** Opening Input records block **

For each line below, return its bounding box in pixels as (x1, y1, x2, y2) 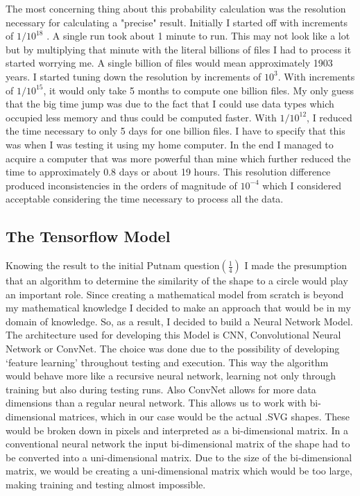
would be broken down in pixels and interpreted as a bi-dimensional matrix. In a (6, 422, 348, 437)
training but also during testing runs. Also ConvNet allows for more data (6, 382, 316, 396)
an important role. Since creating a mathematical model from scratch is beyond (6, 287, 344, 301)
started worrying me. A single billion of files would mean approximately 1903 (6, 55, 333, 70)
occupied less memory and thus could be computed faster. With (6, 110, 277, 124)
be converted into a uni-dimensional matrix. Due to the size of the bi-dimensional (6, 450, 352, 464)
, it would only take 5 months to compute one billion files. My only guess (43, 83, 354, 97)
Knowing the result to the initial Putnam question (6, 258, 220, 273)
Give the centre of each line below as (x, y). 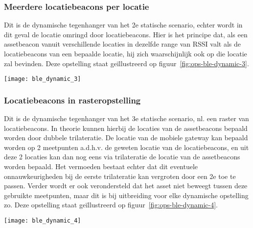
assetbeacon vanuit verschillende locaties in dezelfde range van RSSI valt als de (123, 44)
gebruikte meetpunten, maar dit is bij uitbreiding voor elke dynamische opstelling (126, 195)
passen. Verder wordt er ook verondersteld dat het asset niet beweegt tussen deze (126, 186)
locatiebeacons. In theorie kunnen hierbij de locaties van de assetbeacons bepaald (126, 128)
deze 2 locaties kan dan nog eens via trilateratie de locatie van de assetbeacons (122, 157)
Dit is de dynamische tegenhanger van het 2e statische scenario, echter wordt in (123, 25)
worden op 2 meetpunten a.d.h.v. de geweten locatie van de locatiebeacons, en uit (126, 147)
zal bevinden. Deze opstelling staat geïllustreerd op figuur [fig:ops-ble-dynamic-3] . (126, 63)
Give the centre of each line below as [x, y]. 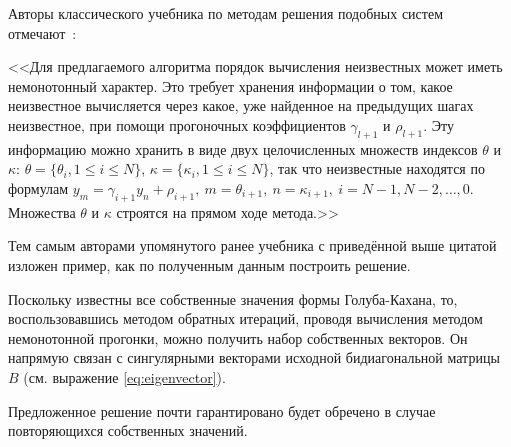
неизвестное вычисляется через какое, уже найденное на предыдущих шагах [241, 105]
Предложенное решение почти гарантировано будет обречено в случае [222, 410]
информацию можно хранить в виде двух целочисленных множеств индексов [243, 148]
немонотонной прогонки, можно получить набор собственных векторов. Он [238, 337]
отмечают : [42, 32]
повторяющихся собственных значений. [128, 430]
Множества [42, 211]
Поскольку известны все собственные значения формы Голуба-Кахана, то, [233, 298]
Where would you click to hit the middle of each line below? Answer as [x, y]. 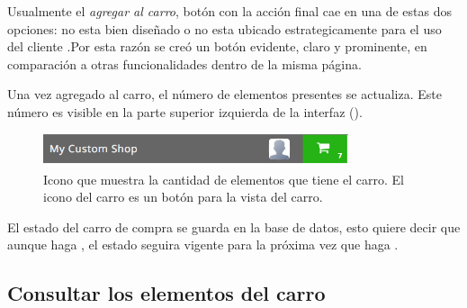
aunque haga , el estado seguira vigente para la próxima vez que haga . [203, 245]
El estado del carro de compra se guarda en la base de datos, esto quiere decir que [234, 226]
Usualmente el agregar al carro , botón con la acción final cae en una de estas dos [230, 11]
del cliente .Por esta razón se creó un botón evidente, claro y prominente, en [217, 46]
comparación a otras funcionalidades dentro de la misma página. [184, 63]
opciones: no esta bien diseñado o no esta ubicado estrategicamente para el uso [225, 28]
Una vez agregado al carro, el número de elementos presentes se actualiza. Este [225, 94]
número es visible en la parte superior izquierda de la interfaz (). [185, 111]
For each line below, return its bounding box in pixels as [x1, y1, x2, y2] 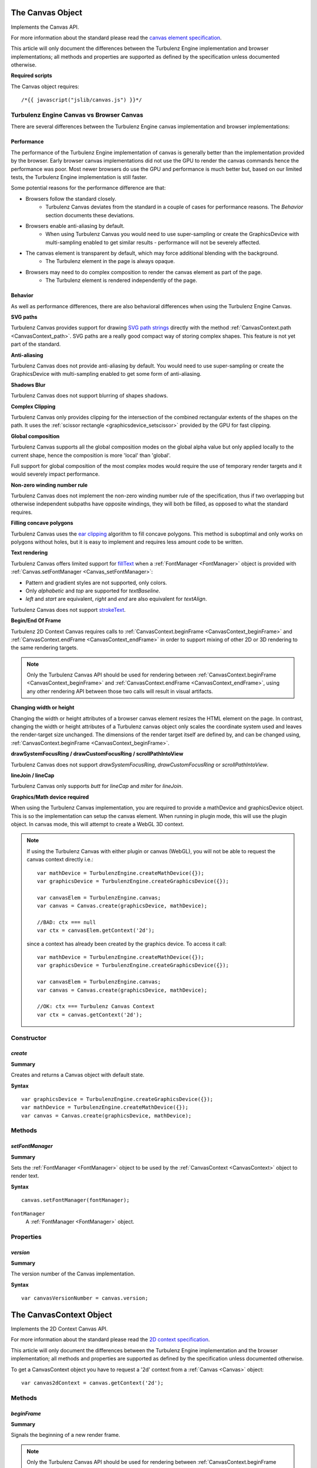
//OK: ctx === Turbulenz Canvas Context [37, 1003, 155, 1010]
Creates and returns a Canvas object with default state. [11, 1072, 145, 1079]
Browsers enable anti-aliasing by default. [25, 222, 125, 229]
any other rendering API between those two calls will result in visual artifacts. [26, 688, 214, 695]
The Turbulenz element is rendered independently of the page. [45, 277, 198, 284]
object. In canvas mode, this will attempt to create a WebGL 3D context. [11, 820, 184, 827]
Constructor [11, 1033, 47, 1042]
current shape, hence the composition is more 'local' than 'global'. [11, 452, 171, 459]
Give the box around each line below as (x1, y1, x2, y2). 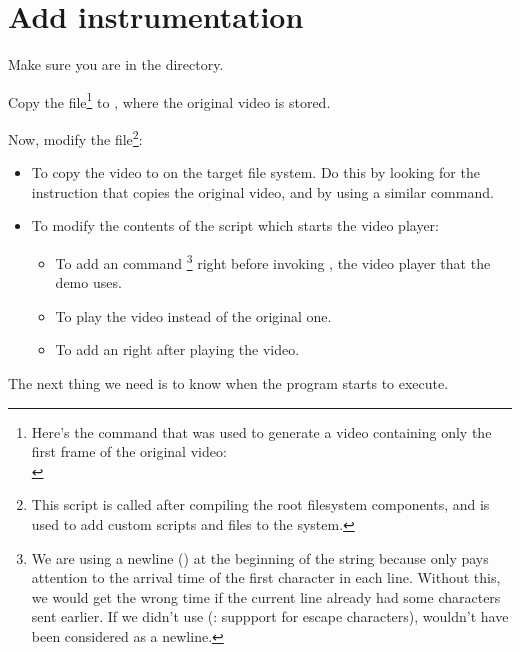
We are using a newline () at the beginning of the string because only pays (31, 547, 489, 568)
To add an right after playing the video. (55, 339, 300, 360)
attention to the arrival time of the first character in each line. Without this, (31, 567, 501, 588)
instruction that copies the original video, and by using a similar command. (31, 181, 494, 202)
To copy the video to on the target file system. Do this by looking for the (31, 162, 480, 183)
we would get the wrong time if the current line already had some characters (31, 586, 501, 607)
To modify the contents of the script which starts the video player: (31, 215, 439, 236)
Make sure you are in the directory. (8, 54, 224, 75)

** Closing Input records block **
** Opening Input records block **

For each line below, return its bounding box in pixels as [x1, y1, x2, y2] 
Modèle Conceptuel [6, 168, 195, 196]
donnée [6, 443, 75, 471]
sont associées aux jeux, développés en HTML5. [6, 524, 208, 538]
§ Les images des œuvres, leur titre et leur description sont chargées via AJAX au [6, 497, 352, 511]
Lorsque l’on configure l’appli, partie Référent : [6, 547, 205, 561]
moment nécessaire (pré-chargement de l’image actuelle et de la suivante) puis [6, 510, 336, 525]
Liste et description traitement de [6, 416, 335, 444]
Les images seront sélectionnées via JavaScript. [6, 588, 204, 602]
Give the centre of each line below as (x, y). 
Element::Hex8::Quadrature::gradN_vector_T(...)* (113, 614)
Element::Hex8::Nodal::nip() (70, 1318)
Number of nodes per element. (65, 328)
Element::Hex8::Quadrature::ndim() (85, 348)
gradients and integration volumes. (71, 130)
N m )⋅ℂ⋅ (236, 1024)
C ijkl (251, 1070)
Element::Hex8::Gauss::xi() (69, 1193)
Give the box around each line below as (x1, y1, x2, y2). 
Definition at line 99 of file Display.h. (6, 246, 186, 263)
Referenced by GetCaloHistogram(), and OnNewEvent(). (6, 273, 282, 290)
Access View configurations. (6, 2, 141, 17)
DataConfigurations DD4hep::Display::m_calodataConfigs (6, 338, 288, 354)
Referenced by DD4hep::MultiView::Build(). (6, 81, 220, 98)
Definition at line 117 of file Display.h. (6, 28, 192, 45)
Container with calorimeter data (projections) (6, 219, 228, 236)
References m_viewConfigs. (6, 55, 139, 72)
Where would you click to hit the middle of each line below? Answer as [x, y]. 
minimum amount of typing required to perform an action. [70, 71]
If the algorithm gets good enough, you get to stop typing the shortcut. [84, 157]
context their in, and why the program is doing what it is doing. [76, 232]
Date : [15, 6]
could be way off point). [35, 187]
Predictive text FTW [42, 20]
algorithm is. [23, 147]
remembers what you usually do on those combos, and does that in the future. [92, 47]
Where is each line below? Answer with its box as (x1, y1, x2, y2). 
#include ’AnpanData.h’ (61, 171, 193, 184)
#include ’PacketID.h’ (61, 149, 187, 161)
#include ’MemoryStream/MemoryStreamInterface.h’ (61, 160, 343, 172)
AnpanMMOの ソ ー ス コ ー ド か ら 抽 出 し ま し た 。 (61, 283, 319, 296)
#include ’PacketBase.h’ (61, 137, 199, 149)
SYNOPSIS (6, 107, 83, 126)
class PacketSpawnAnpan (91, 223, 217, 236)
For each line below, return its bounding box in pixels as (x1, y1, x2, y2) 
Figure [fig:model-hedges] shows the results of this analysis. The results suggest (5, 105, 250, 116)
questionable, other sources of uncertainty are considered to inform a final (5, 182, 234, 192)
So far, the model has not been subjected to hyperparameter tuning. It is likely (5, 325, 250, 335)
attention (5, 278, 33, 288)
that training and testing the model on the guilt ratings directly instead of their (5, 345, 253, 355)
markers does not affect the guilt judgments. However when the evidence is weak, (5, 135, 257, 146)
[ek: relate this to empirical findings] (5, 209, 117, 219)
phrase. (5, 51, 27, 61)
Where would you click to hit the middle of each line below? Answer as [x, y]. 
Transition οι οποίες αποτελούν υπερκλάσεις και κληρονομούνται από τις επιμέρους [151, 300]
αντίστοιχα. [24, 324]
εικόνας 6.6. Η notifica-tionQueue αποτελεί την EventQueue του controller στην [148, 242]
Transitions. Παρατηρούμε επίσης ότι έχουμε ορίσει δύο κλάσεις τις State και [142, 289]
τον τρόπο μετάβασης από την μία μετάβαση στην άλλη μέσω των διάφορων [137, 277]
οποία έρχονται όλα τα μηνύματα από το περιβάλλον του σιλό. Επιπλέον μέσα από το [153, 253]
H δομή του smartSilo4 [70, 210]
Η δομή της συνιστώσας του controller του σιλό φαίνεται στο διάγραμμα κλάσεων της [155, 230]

** Closing Input records block **
** Opening Input records block **

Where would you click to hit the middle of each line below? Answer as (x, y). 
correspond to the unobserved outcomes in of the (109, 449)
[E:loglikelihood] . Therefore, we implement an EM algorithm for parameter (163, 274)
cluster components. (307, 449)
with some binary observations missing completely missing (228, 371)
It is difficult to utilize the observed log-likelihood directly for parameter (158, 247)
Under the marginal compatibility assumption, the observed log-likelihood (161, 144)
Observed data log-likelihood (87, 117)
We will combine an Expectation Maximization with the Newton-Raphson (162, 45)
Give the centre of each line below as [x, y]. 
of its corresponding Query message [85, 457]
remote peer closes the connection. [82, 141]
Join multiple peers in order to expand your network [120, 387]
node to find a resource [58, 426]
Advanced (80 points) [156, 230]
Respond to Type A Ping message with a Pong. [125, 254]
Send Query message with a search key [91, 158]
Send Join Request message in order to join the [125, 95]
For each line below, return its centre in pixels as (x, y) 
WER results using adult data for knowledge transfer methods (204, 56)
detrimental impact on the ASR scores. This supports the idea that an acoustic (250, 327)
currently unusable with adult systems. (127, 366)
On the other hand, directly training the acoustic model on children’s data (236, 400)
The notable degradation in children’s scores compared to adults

** Closing Input records block **

What to do:
Of the lines above, retype only those from the line containing "cluster components. (307, 449)" through the line containing "WER results using", including both, exactly.

Result for this exercise:
cluster components. (307, 449)
with some binary observations missing completely missing (228, 371)
It is difficult to utilize the observed log-likelihood directly for parameter (158, 247)
Under the marginal compatibility assumption, the observed log-likelihood (161, 144)
Observed data log-likelihood (87, 117)
We will combine an Expectation Maximization with the Newton-Raphson (162, 45)
Give the centre of each line below as [x, y]. 
of its corresponding Query message [85, 457]
remote peer closes the connection. [82, 141]
Join multiple peers in order to expand your network [120, 387]
node to find a resource [58, 426]
Advanced (80 points) [156, 230]
Respond to Type A Ping message with a Pong. [125, 254]
Send Query message with a search key [91, 158]
Send Join Request message in order to join the [125, 95]
For each line below, return its centre in pixels as (x, y) 
WER results using adult data for knowledge transfer methods (204, 56)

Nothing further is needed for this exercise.